A Combination of Culture Conditions and Gene Expression Analysis Can Be Used to Investigate and Predict hES Cell Differentiation Potential towards Male Gonadal Cells

Human embryonic stem cell differentiation towards various cell types belonging to ecto-, endo- and mesodermal cell lineages has been demonstrated, with high efficiency rates using standardized differentiation protocols. However, germ cell differentiation from human embryonic stem cells has been very inefficient so far. Even though the influence of various growth factors has been evaluated, the gene expression of different cell lines in relation to their differentiation potential has not yet been extensively examined. In this study, the potential of three male human embryonic stem cell lines to differentiate towards male gonadal cells was explored by analysing their gene expression profiles. The human embryonic stem cell lines were cultured for 14 days as monolayers on supporting human foreskin fibroblasts or as spheres in suspension, and were differentiated using BMP7, or spontaneous differentiation by omitting exogenous FGF2. TLDA analysis revealed that in the undifferentiated state, these cell lines have diverse mRNA profiles and exhibit significantly different potentials for differentiation towards the cell types present in the male gonads. This potential was associated with important factors directing the fate of the male primordial germ cells in vivo to form gonocytes, such as SOX17 or genes involved in the NODAL/ACTIVIN pathway, for example. Stimulation with BMP7 in suspension culture resulted in up-regulation of cytoplasmic SOX9 protein expression in all three lines. The observation that human embryonic stem cells differentiate towards germ and somatic cells after spontaneous and BMP7-induced stimulation in suspension emphasizes the important role of somatic cells in germ cell differentiation in vitro.
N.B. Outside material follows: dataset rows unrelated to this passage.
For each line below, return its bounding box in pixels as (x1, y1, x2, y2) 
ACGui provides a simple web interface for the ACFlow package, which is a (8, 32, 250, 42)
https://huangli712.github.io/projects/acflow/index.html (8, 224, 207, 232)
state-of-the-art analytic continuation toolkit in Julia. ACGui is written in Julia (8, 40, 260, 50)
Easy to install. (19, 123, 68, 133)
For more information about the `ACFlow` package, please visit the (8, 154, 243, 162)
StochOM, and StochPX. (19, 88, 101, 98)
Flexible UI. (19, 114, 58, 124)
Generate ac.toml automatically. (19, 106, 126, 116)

本研究揭示了人类胚胎干细胞向胚外、内胚层和中胚层细胞谱系内多种细胞类型分化的可能性，并采用了标准化的分化方案，实现了高效率。然而，人类胚胎干细胞向生殖细胞分化的效率至今仍然较低。尽管已评估了多种生长因子的影响，但关于不同细胞系在分化潜能方面的基因表达尚未得到充分的探讨。在本研究中，通过分析三株男性人类胚胎干细胞的基因表达谱，探讨了它们向男性生殖细胞分化的潜力。这些人类胚胎干细胞系在支持性人类包皮成纤维细胞上以单层形式或悬浮球状形式培养14天，并使用BMP7进行分化，或通过省略外源性FGF2来实现自发分化。TLDA分析显示，在未分化状态下，这些细胞系具有多样的mRNA谱，并显示出向男性生殖腺中存在的细胞类型分化的显著不同潜能。这种潜能与诸如SOX17或参与NODAL/ACTIVIN途径的基因等重要因素相关，这些因素可指导男性原始生殖细胞在体内的命运，以形成精原细胞。例如，悬浮培养中BMP7的刺激导致所有三株细胞系中细胞质SOX9蛋白表达的上调。人类胚胎干细胞在悬浮培养中经自发和由BMP7诱导的刺激后分化为生殖细胞和体细胞，这一观察强调了体细胞在体外生殖细胞分化中的重要作用。